Krenair is correct, and I also think that enabling CU on Beta is not a great strategy.

There may be other reasons that I am not aware of, but the main reason behind this request is perhaps to have a test platform with some diverse CU data. That, indeed, signifies how poorly the CU code is right now, in terms of unit tests, as well as the need for a maintenance-type script that could populate fake CU data on a test wiki. Instead of working around these, I think the right solution is to augment the code and make it easier for you and future developers to have the ability to test CU without needing to collect real-world data on a test wiki.

Thanks for comment. yeah, we need that. but for now, that solution is not exist and I need a testing in beta site before deploying production.

In my plan, Global CheckUser tool is depends to CentralAuth for finding local user account. WMF setting is not reproducible for easily. I have CentralAuth installed wikis cluster in my development environment, but not complitely reproduce for WMF settings.
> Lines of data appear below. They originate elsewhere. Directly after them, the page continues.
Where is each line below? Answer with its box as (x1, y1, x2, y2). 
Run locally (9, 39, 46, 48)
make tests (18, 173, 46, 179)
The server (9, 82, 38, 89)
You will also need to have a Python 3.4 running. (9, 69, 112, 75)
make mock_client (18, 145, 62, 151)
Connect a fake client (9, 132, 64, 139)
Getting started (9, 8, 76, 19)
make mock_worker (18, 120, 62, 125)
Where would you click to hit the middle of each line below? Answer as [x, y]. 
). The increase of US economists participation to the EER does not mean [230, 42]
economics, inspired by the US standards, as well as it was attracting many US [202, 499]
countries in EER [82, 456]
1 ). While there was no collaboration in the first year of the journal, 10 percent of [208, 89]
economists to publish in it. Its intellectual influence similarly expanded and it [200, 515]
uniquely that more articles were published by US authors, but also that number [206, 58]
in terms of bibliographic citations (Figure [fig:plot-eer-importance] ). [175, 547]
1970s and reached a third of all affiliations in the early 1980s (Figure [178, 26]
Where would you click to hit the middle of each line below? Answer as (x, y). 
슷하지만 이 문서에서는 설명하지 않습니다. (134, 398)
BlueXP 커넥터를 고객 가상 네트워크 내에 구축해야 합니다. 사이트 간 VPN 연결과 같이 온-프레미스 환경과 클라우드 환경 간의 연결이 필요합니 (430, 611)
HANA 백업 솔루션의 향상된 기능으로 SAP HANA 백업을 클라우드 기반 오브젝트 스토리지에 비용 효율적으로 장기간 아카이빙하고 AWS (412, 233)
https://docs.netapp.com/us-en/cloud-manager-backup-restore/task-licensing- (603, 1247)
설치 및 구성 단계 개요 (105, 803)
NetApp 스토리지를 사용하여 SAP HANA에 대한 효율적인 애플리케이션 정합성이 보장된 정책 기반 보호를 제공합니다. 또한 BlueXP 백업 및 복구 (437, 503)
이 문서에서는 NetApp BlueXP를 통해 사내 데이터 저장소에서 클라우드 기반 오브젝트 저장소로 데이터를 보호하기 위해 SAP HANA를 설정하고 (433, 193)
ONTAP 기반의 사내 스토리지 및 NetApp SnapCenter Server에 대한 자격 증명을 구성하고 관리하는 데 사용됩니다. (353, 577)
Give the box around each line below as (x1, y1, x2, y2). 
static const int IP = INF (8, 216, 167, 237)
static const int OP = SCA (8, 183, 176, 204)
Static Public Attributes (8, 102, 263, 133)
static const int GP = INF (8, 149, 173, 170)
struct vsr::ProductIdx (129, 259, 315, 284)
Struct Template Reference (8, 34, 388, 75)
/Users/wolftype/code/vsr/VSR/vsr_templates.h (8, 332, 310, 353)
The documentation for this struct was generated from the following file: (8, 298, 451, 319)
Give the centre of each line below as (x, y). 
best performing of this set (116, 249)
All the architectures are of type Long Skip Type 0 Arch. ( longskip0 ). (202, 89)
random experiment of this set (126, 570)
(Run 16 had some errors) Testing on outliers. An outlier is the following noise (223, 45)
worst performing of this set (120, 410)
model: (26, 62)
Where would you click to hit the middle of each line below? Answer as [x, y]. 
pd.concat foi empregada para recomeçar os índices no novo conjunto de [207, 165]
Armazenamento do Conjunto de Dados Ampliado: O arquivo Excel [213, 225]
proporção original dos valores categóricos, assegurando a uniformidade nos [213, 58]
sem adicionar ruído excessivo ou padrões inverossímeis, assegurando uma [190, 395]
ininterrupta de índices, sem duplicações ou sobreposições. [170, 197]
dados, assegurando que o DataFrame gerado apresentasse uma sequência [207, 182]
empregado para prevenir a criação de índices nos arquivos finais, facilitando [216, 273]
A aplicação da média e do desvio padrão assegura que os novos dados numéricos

On one hand, this is a project management question. Do we want to make an exception (as @Zppix suggested and @Rxy desires), and let this get to the production faster, or do we want to use this bottleneck and require @Rxy to solve this issue (of inability to test CU code easily) once and for all.

I think this issue is chronic enough, and finding an interested and capable programmer (like Rxy) to work on CheckUser is rare enough, that we should not lose the opportunity to solve the testing issue. If we let this one pass by as an exception, it will probably take years until another interest user is stuck in this situation and would realize the importance of creating a script to generate fake data.

On the other hand, it is a privacy consideration. I personally think "we need test data" is not a legitimate use for someone to be given sensitive permissions, as trustworthy as they might be.

@Rxy are you looking for test data to use while testing, or just an environment to test it on?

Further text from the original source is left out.